▸ Records
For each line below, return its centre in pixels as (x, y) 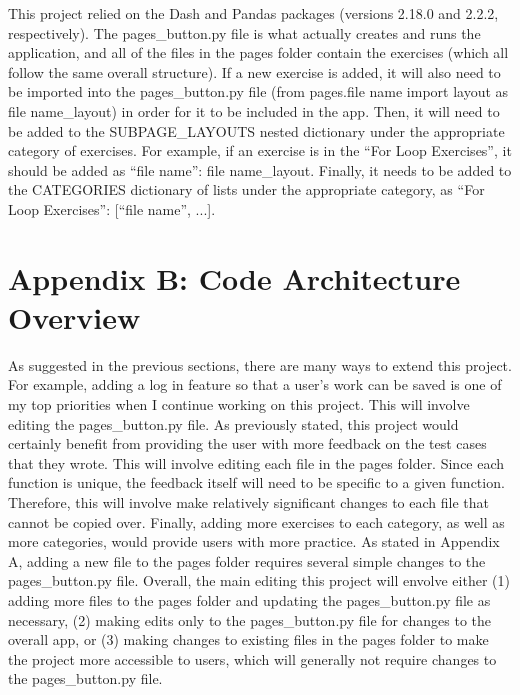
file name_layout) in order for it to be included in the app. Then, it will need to (254, 110)
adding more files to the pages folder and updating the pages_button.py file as (249, 599)
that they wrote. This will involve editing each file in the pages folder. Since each (256, 462)
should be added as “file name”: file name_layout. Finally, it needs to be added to (260, 169)
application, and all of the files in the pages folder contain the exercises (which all (258, 52)
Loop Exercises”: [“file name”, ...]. (112, 208)
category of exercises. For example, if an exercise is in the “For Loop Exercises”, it (260, 150)
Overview (74, 316)
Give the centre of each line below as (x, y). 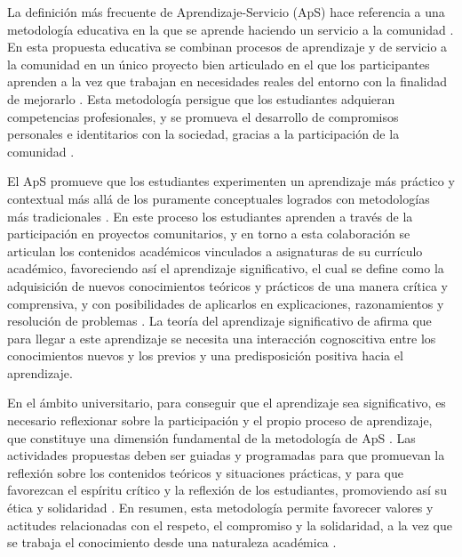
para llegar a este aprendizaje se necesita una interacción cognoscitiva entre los (222, 338)
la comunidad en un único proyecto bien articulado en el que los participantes (219, 64)
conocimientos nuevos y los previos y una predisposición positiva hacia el (205, 355)
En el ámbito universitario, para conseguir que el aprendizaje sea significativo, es (227, 403)
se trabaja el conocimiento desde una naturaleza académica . (172, 542)
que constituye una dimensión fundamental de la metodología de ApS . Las (211, 437)
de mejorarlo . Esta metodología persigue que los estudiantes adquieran (201, 98)
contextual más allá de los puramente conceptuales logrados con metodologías (219, 198)
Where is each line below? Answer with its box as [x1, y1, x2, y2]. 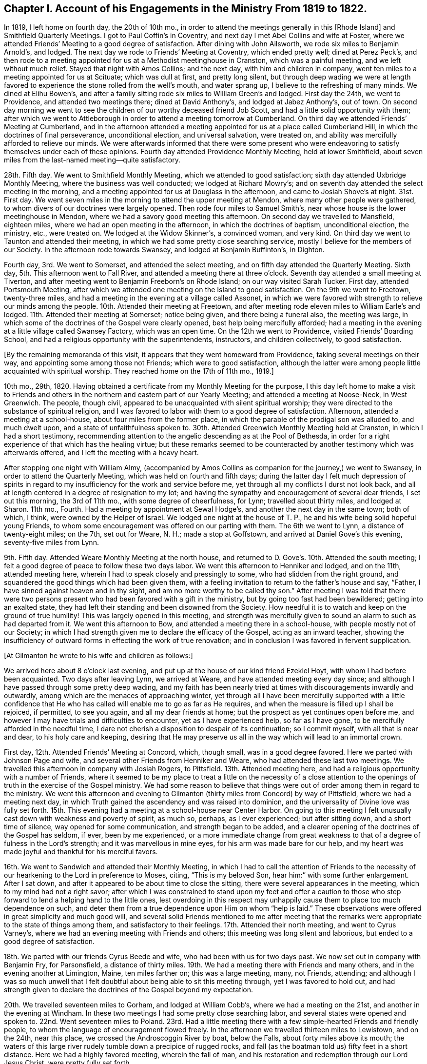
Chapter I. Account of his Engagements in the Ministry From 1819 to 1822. [4, 2, 368, 15]
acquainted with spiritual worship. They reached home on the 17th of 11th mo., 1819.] [4, 367, 274, 376]
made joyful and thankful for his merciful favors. [4, 847, 158, 856]
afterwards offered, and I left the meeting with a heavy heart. [4, 448, 199, 457]
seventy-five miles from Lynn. [4, 538, 99, 547]
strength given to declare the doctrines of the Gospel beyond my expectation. [4, 985, 253, 994]
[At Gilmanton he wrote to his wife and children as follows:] [4, 651, 193, 660]

▸ Work to be completed
Only the text of the records belongs in your answer, repeated exactly; the pictures stay out.

▸ Response for this exercise
For each line below, return its centre in pixels as (x, y) 
file name_layout) in order for it to be included in the app. Then, it will need to (254, 110)
adding more files to the pages folder and updating the pages_button.py file as (249, 599)
that they wrote. This will involve editing each file in the pages folder. Since each (256, 462)
should be added as “file name”: file name_layout. Finally, it needs to be added to (260, 169)
application, and all of the files in the pages folder contain the exercises (which all (258, 52)
Loop Exercises”: [“file name”, ...]. (112, 208)
category of exercises. For example, if an exercise is in the “For Loop Exercises”, it (260, 150)
Overview (74, 316)
Give the centre of each line below as (x, y). 
para llegar a este aprendizaje se necesita una interacción cognoscitiva entre los (222, 338)
la comunidad en un único proyecto bien articulado en el que los participantes (219, 64)
conocimientos nuevos y los previos y una predisposición positiva hacia el (205, 355)
En el ámbito universitario, para conseguir que el aprendizaje sea significativo, es (227, 403)
se trabaja el conocimiento desde una naturaleza académica . (172, 542)
que constituye una dimensión fundamental de la metodología de ApS . Las (211, 437)
de mejorarlo . Esta metodología persigue que los estudiantes adquieran (201, 98)
contextual más allá de los puramente conceptuales logrados con metodologías (219, 198)
Where is each line below? Answer with its box as [x1, y1, x2, y2]. 
Chapter I. Account of his Engagements in the Ministry From 1819 to 1822. [4, 2, 368, 15]
acquainted with spiritual worship. They reached home on the 17th of 11th mo., 1819.] [4, 367, 274, 376]
made joyful and thankful for his merciful favors. [4, 847, 158, 856]
afterwards offered, and I left the meeting with a heavy heart. [4, 448, 199, 457]
seventy-five miles from Lynn. [4, 538, 99, 547]
strength given to declare the doctrines of the Gospel beyond my expectation. [4, 985, 253, 994]
[At Gilmanton he wrote to his wife and children as follows:] [4, 651, 193, 660]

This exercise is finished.